One can use these parameters to set various constraints and dimensions in a sketch (the parameters taken from the spreadsheet show up as orange dimensions) such that it will generate the desired cam:





And of course, one can extrude the sketch to produce a model of the cam:





It is like magic - change a parameter in the spreadsheet, and instantly the cam changes shape accordingly. Voila!

Except for one small problem - FreeCAD is doing essentially the same thing that the 2d CAD program is doing; it is generating the curved flanks as an arc of a circle (my so-called "flank circle," shown as a large blue circle in the sketch above) that is tangent to the base circle and the nose circle. What it _doesn't_ automatically do is tell me what the radius of that flank circle turns out to be. You can see it in the sketch above as a red dimension, but here's the thing - to get that, I have to first constrain this circle to match the flanks, then _remove_ that constraint, then constrain the radius without actually changing it, which finally gives me the red dimension shown. Why such an involved process? Because you can't have competing constraints - either the circle is constrained to be tangent (without showing the radius), or it is constrained to a given radius (which then will no longer automatically update when you change the parameters).

Okay, most of that last paragraph is probably as clear as mud, but I don't know how to describe it more clearly without walking someone through the process in FreeCAD. If there is interest, I could make a video, but I don't know how many people would actually find it useful ...

There _may_ be a way to get this dimension from the 2d drawings that FreeCAD can generate from the automatically generated cam - but it is not obvious, because the large blue circle for which I want the radius is a "construction" circle that doesn't actually show up either in the displayed model or in the 2d drawings. (There may be another way to get at this - I'm still experimenting with it.)

I kept thinking there must be a way to _calculate_ the radius of the flank circle - a simple calculation that takes into account the various parameters above and does whatever it is that the CAD programs are doing in the background to figure out the doubly-tangent circle. So ... I attempted to work out the math. If you are particularly masochistic, I have included a .pdf file that shows the calculations - but I warn you that they are not simple. I am guessing there IS a much simpler way to figure this out than I came up with, but I don't know what it is. If you know it, I sure do want to hear it!

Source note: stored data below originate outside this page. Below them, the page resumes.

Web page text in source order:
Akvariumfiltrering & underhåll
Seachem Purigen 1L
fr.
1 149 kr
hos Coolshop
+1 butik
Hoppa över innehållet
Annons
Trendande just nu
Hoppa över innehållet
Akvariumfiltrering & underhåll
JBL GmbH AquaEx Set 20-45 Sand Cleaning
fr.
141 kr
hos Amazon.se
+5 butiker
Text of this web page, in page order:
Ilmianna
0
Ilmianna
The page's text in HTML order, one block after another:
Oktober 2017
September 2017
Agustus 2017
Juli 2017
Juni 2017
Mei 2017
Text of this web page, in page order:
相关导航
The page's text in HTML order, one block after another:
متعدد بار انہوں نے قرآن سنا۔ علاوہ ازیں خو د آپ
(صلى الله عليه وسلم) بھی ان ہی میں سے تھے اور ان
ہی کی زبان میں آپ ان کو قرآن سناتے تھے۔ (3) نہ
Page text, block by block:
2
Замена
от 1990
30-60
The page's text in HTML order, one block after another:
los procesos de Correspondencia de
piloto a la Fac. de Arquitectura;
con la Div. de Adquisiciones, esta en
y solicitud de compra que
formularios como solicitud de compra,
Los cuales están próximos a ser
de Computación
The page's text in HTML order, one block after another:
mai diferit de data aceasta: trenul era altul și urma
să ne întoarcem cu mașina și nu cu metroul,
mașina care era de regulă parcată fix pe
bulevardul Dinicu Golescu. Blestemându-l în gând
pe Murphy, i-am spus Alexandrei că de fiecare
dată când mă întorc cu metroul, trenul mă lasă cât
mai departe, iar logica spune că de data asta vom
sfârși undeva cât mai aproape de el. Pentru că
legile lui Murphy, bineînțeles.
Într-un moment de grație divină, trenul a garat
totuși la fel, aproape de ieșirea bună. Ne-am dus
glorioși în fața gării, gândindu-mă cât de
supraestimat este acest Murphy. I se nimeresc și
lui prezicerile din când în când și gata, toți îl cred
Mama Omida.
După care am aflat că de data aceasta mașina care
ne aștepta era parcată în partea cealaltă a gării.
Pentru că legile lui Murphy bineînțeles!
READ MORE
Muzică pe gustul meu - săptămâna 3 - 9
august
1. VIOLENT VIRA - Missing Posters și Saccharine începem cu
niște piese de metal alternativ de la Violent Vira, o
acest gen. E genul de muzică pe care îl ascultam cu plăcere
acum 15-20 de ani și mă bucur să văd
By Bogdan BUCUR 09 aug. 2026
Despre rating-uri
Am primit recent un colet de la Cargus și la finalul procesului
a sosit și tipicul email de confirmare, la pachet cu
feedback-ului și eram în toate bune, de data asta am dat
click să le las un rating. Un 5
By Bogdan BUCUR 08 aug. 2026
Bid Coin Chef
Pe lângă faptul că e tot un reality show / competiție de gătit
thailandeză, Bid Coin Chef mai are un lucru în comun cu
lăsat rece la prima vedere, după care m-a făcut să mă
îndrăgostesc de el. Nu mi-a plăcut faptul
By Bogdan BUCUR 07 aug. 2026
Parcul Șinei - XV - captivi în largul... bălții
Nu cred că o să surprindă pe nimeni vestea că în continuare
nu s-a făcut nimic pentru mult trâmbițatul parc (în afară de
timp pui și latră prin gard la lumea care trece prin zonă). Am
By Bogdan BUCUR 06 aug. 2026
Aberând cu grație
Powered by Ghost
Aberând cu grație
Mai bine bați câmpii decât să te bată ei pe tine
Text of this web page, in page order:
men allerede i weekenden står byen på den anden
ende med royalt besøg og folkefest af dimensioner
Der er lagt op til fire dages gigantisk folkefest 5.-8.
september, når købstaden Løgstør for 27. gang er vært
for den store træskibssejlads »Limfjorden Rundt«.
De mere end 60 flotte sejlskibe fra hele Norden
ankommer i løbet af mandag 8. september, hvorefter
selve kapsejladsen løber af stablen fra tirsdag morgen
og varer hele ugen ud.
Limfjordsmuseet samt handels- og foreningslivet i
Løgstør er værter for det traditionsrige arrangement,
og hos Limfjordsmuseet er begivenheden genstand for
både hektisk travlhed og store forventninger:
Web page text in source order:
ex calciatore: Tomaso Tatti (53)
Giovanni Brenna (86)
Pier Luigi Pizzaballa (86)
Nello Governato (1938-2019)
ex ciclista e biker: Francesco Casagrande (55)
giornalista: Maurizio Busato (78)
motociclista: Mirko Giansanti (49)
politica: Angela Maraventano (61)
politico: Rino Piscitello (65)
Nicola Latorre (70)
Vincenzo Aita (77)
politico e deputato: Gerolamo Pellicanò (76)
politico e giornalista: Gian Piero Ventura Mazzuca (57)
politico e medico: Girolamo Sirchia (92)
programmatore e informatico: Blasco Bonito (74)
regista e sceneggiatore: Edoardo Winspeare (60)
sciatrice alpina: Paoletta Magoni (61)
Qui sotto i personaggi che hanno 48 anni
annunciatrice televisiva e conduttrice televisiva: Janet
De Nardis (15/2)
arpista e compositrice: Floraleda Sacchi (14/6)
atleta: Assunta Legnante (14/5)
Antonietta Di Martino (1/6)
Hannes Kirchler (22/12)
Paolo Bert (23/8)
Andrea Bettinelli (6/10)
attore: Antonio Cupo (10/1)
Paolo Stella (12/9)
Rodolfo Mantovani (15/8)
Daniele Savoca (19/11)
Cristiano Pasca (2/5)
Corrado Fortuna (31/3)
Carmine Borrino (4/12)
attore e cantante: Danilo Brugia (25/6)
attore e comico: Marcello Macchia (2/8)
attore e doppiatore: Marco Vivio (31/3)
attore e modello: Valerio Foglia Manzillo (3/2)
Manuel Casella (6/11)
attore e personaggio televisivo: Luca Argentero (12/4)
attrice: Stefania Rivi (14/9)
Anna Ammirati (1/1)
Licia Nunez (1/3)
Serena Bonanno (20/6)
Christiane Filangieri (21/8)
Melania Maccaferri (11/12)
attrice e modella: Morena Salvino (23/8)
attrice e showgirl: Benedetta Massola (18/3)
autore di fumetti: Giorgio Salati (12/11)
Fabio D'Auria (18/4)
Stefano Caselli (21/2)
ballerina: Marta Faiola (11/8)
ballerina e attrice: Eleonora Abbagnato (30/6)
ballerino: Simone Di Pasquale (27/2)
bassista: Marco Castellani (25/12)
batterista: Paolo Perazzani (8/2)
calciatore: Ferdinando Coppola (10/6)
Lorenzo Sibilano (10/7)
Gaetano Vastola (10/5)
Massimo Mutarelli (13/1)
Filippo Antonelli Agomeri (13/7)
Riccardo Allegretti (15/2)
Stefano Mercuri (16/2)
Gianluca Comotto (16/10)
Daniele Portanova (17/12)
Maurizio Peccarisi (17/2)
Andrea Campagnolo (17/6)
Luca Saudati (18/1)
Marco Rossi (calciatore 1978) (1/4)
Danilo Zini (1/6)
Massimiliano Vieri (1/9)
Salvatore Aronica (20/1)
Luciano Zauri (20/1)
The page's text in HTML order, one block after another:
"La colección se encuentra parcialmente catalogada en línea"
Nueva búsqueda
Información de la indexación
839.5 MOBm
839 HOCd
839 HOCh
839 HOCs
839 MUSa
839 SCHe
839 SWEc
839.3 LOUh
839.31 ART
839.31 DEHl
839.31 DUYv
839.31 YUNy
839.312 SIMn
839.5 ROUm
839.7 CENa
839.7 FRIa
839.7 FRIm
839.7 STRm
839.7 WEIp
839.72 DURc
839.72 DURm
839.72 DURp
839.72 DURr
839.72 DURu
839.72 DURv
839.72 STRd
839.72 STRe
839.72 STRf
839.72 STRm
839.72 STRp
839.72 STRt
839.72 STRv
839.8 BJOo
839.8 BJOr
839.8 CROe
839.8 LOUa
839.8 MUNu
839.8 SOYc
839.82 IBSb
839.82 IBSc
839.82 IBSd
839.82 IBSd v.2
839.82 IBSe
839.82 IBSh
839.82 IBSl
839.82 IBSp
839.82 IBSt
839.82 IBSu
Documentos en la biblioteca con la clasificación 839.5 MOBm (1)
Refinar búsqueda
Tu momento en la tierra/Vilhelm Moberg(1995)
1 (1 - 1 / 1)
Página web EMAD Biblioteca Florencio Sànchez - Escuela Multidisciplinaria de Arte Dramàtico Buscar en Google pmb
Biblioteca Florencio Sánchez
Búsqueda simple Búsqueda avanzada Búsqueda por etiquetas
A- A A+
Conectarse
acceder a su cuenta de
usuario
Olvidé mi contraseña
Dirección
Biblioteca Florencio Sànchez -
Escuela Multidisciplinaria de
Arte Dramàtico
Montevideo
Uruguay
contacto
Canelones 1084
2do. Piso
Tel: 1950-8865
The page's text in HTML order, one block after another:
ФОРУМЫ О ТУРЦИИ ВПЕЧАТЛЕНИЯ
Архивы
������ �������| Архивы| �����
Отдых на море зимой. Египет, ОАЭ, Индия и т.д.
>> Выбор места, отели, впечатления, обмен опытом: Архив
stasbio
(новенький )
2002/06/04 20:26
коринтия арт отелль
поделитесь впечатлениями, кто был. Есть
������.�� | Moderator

Nonetheless, I did finally achieve the goal - as nasty as the calculations turned out to be, I finally wound up with something that could be coded into an Excel spreadsheet to generate a solution. I could not attach an Excel spreadsheet directly in this forum, but I could compress it into a .zip file and attach that. The spreadsheet lets you enter the parameters in the top left; it grinds through the calculations below that in a nanosecond or two; and it shows two possible solutions for the center and radius of a circle that is tangent to both the base circle and the nose circle. Why two? Because you could have a tangent circle on the "inside" of the base & nose circles. But the solution you (or at least, I) really want is the larger circle - this is, at last, the radius that needs to be set on the boring bar in order to cut the desired cam with the desired parameters.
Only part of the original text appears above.